▶ WORK INSTRUCTION
Print the listing below verbatim, passing over each picture.
* * * * * * * * *
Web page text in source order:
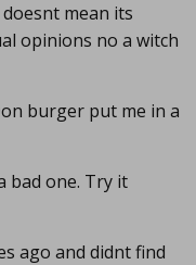
mean its
opinions no a witch
burger put me in a
bad one. Try it
ago and didnt find
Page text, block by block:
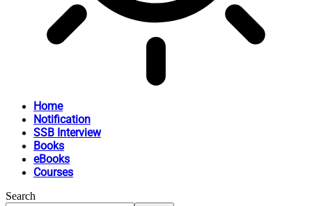
Home
Notification
SSB Interview
Books
eBooks
Courses
Search
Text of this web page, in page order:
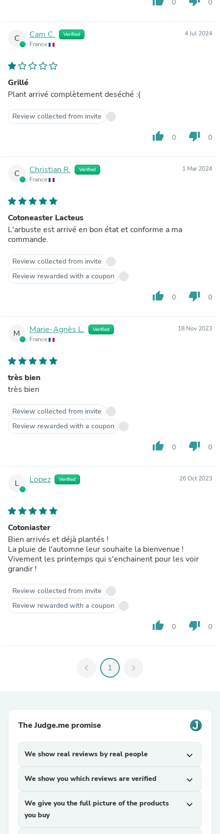
0 0
C Cam C. Verified
France
4 Jul 2024
Grillé
Plant arrivé complètement deséché :(
Review collected from invite
thumb_up 0 thumb_down 0
C Christian R. Verified
France
1 Mar 2024
Cotoneaster Lacteus
L'arbuste est arrivé en bon état et conforme a ma
commande.
Review collected from invite
Review rewarded with a coupon
thumb_up 0 thumb_down 0
M Marie-Agnès L. Verified
France
18 Nov 2023
très bien
très bien
Review collected from invite
Review rewarded with a coupon
thumb_up 0 thumb_down 0
L Lopez Verified 26 Oct 2023
Cotoniaster
Bien arrivés et déjà plantés !
La pluie de l'automne leur souhaite la bienvenue !
Vivement les printemps qui s'enchainent pour les voir
grandir !
Review collected from invite
Review rewarded with a coupon
thumb_up 0 thumb_down 0
chevron_left 1 chevron_right
The Judge.me promise
We show real reviews by real people expand_more
We show you which reviews are verified expand_more
We give you the full picture of the products
you buy
expand_more
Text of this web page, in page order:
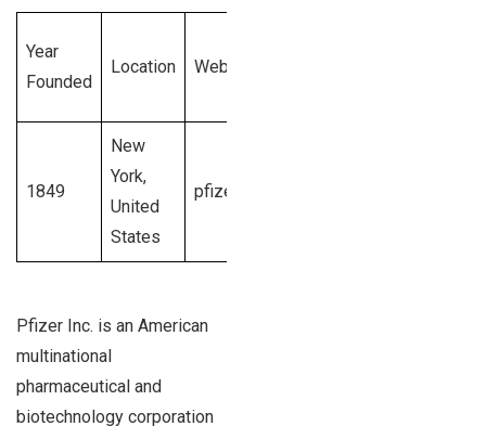
Year
Founded
Location Website
1849
New
York,
United
States
pfizer.com
Pfizer Inc. is an American
multinational
pharmaceutical and
biotechnology corporation
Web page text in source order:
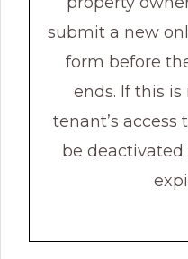
submit a new
form before
ends. If this
tenant’s access
be deactivated
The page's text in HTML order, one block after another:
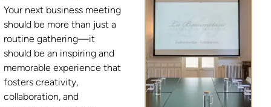
Your next business meeting
should be more than just a
routine gathering—it
should be an inspiring and
memorable experience that
fosters creativity,
collaboration, and
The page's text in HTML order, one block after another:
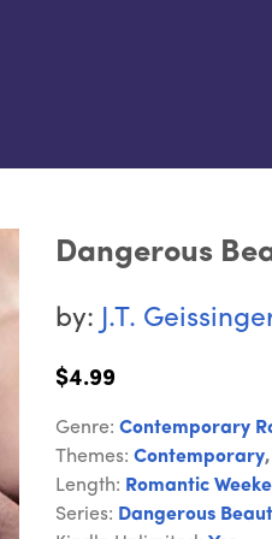
Dangerous
by: J.T.
$4.99
Genre: Contemporary
Themes: Contemporary,
Length: Romantic
Series: Dangerous
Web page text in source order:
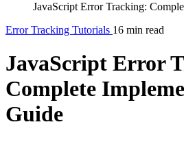
JavaScript Error Tracking:
Error Tracking Tutorials 16 min read
JavaScript Error
Complete
Guide
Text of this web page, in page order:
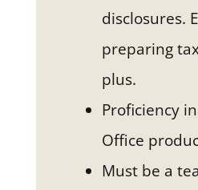
disclosures.
preparing
plus.
Proficiency
Office
Must be a
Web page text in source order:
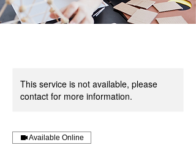
This service is not available, please
contact for more information.
Available Online
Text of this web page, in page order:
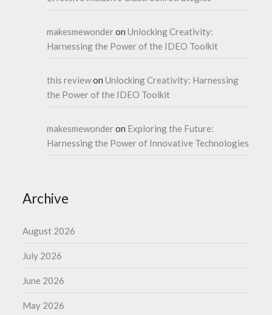
makesmewonderonUnlocking Creativity:
Harnessing the Power of the IDEO Toolkit
this reviewonUnlocking Creativity: Harnessing
the Power of the IDEO Toolkit
makesmewonderon Exploring the Future:
Harnessing the Power of Innovative Technologies
Archive
August 2026
July 2026
June 2026
May 2026
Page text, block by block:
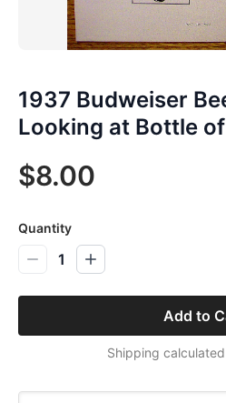
1937 Budweiser
Looking at Bottle
$8.00
Quantity
1
Add to
Shipping
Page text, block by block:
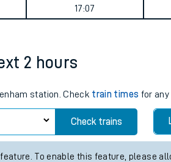
17:07
2 hours
station. Check train times for any
Check trains
To enable this feature, please
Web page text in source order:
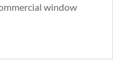
window
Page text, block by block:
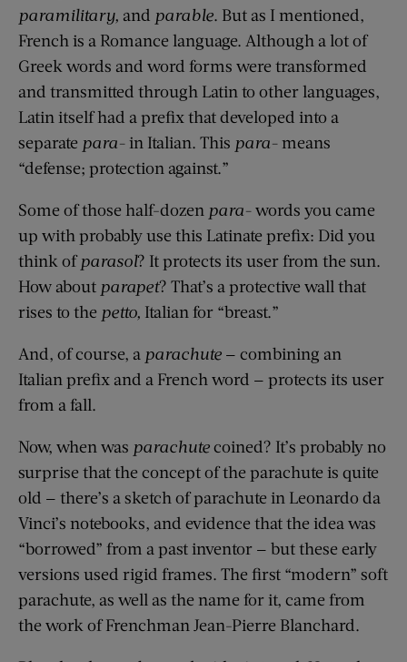
paramilitary, and parable. But as I mentioned,
French is a Romance language. Although a lot of
Greek words and word forms were transformed
and transmitted through Latin to other languages,
Latin itself had a prefix that developed into a
separate para-in Italian. This para-means
“defense; protection against.”
Some of those half-dozen para-words you came
up with probably use this Latinate prefix: Did you
think ofparasol? It protects its user from the sun.
How about parapet? That’s a protective wall that
rises to the petto, Italian for “breast.”
And, of course, a parachute — combining an
Italian prefix and a French word — protects its user
from a fall.
Now, when was parachutecoined? It’s probably no
surprise that the concept of the parachute is quite
old — there’s a sketch of parachute in Leonardo da
Vinci’s notebooks, and evidence that the idea was
“borrowed” from a past inventor — but these early
versions used rigid frames. The first “modern” soft
parachute, as well as the name for it, came from
the work of Frenchman Jean-Pierre Blanchard.
* * * * * * * * *
▶ TASK SOLUTION
Web page text in source order:
mean its
opinions no a witch
burger put me in a
bad one. Try it
ago and didnt find
Page text, block by block:
Home
Notification
SSB Interview
Books
eBooks
Courses
Search
Text of this web page, in page order:
0 0
C Cam C. Verified
France
4 Jul 2024
Grillé
Plant arrivé complètement deséché :(
Review collected from invite
thumb_up 0 thumb_down 0
C Christian R. Verified
France
1 Mar 2024
Cotoneaster Lacteus
L'arbuste est arrivé en bon état et conforme a ma
commande.
Review collected from invite
Review rewarded with a coupon
thumb_up 0 thumb_down 0
M Marie-Agnès L. Verified
France
18 Nov 2023
très bien
très bien
Review collected from invite
Review rewarded with a coupon
thumb_up 0 thumb_down 0
L Lopez Verified 26 Oct 2023
Cotoniaster
Bien arrivés et déjà plantés !
La pluie de l'automne leur souhaite la bienvenue !
Vivement les printemps qui s'enchainent pour les voir
grandir !
Review collected from invite
Review rewarded with a coupon
thumb_up 0 thumb_down 0
chevron_left 1 chevron_right
The Judge.me promise
We show real reviews by real people expand_more
We show you which reviews are verified expand_more
We give you the full picture of the products
you buy
expand_more
Text of this web page, in page order:
Year
Founded
Location Website
1849
New
York,
United
States
pfizer.com
Pfizer Inc. is an American
multinational
pharmaceutical and
biotechnology corporation
Web page text in source order:
submit a new
form before
ends. If this
tenant’s access
be deactivated
The page's text in HTML order, one block after another:
Your next business meeting
should be more than just a
routine gathering—it
should be an inspiring and
memorable experience that
fosters creativity,
collaboration, and
The page's text in HTML order, one block after another:
Dangerous
by: J.T.
$4.99
Genre: Contemporary
Themes: Contemporary,
Length: Romantic
Series: Dangerous
Web page text in source order:
JavaScript Error Tracking:
Error Tracking Tutorials 16 min read
JavaScript Error
Complete
Guide
Text of this web page, in page order:
disclosures.
preparing
plus.
Proficiency
Office
Must be a
Web page text in source order:
This service is not available, please
contact for more information.
Available Online
Text of this web page, in page order:
makesmewonderonUnlocking Creativity:
Harnessing the Power of the IDEO Toolkit
this reviewonUnlocking Creativity: Harnessing
the Power of the IDEO Toolkit
makesmewonderon Exploring the Future:
Harnessing the Power of Innovative Technologies
Archive
August 2026
July 2026
June 2026
May 2026
Page text, block by block:
1937 Budweiser
Looking at Bottle
$8.00
Quantity
1
Add to
Shipping
Page text, block by block:
17:07
2 hours
station. Check train times for any
Check trains
To enable this feature, please
Web page text in source order:
window
Page text, block by block:
paramilitary, and parable. But as I mentioned,
French is a Romance language. Although a lot of
Greek words and word forms were transformed
and transmitted through Latin to other languages,
Latin itself had a prefix that developed into a
separate para-in Italian. This para-means
“defense; protection against.”
Some of those half-dozen para-words you came
up with probably use this Latinate prefix: Did you
think ofparasol? It protects its user from the sun.
How about parapet? That’s a protective wall that
rises to the petto, Italian for “breast.”
And, of course, a parachute — combining an
Italian prefix and a French word — protects its user
from a fall.
Now, when was parachutecoined? It’s probably no
surprise that the concept of the parachute is quite
old — there’s a sketch of parachute in Leonardo da
Vinci’s notebooks, and evidence that the idea was
“borrowed” from a past inventor — but these early
versions used rigid frames. The first “modern” soft
parachute, as well as the name for it, came from
the work of Frenchman Jean-Pierre Blanchard.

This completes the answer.